The official beginning of the trip

USA | Tuesday, 14 September 2010 | Views [2512] | Comments [2]

Got it!

Got it!

Buying a motorcycle is one thing. A big thing, even! But anyone can buy a motorcycle and just leave it sitting around, riding it occasionally and never really going anywhere. 

I want to go somewhere.

And to that end, I began making modifications to my gorgeous Yamaha XT225 this week. 

For my first hands-on project, I wanted to take out the stock 15-tooth front sprocket, and replace it was a bigger 16-tooth front sprocket. This little modification would reduce my RPMs by 15/16ths, which, considering how much the engine complains at 60 mph, would be quite a boon for my highway-filled trip down south. 

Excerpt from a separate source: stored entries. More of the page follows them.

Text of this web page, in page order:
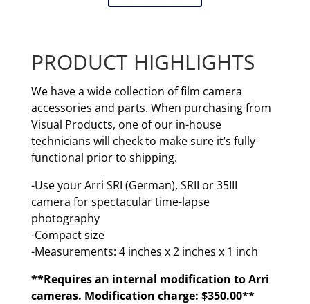
PRODUCT HIGHLIGHTS
We have a wide collection of film camera
accessories and parts. When purchasing from
Visual Products, one of our in-house
technicians will check to make sure it’s fully
functional prior to shipping.
-Use your Arri SRI (German), SRII or 35III
camera for spectacular time-lapse
photography
-Compact size
-Measurements: 4 inches x 2 inches x 1 inch
**Requires an internal modification to Arri
cameras. Modification charge: $350.00**
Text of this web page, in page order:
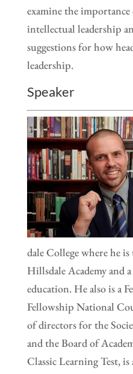
examine the importance
intellectual leadership
suggestions for how
leadership.
Speaker
dale College where he
Hillsdale Academy and
education. He also is a
Fellowship National
of directors for the
and the Board of
Classic Learning Test,
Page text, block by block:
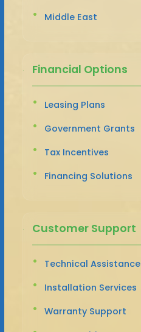
Middle East
Financial Options
Leasing Plans
Government Grants
Tax Incentives
Financing Solutions
Customer Support
Technical Assistance
Installation Services
Warranty Support
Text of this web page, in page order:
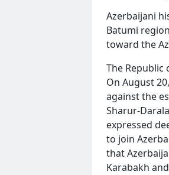
READ MORE
Azerbaijani
Batumi
toward the
The
On August
against the
Sharur-
expressed
to join
that
Karabakh

It took a few tries to get going, since I had neither the proper tools nor sufficient time to really sit down and look at the bike. Fortunately, the guys on xt225.com were very helpful (possibly the biggest assist was pointing out that my XT225 manual would guide me most of the way and maybe even reduce the number of silly questions I posted to the forum). The other perk was the realization that, for my demographic, I'm a pretty mechanically-savvy girl. I know the names of a wide array of tools and how to use them, I can back up a single- or dual-axle trailer into any space and in any weather conditions, and I can always put things back together once I've taken them apart. 

First step, off came the casing over the sprocket, probably the most difficult stage of the process because the screws stripped with the tools that came with the bike, and I had to fall back on my bicycle toolkits to get those suckers out of there. What was underneath surprised me--gunk. Grease, dirt, black schmutz, small twigs. Ick. 

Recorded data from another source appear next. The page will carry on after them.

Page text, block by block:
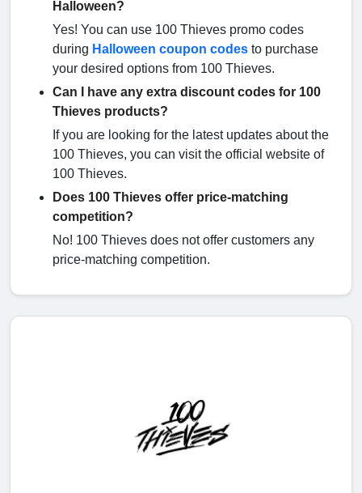
Halloween?
Yes! You can use 100 Thieves promo codes
during Halloween coupon codes to purchase
your desired options from 100 Thieves.
Can I have any extra discount codes for 100
Thieves products?
If you are looking for the latest updates about the
100 Thieves, you can visit the official website of
100 Thieves.
Does 100 Thieves offer price-matching
competition?
No! 100 Thieves does not offer customers any
price-matching competition.

Next I loosened the drive chain, after checking the slack per the instructions in the manual and this website here. My drive chain was too tight, so I made a note to loosen it after install. 

The adjustment plates on either side of the rear axle are really easy to use, and each notch makes a remarkable difference in the tautness of the chain. Loosening was a piece of cake, and with all the slack, the sprocket plate and sprocket both came right out. Once they were out, I took a stick (yep, a stick) and pried out all the nasty gunk coating the inside of the casing. With some penetrating oil and a wire brush, I got the whole thing looking pretty darn good.

Then, in went the new sprocket, I swung the adjustment plates until the right slackness was achieved, and admired the final product. Ah, so shiny. 

During this little foray into motorcycle mechanics, I learned three very important things:

1. I cannot move my bike without my boots on. Tippy-toes just ain't enough. 

2. I need a center stand for this kind of stuff.

3. Grease gets everywhere. My right elbow, of all places, is still black. 

Later this week, after purchasing a siphon, I'll attempt to replace my stock gas tank with a nearly-double-in-volume 4.1 gallon Clarke tank. Until next time, over and out. 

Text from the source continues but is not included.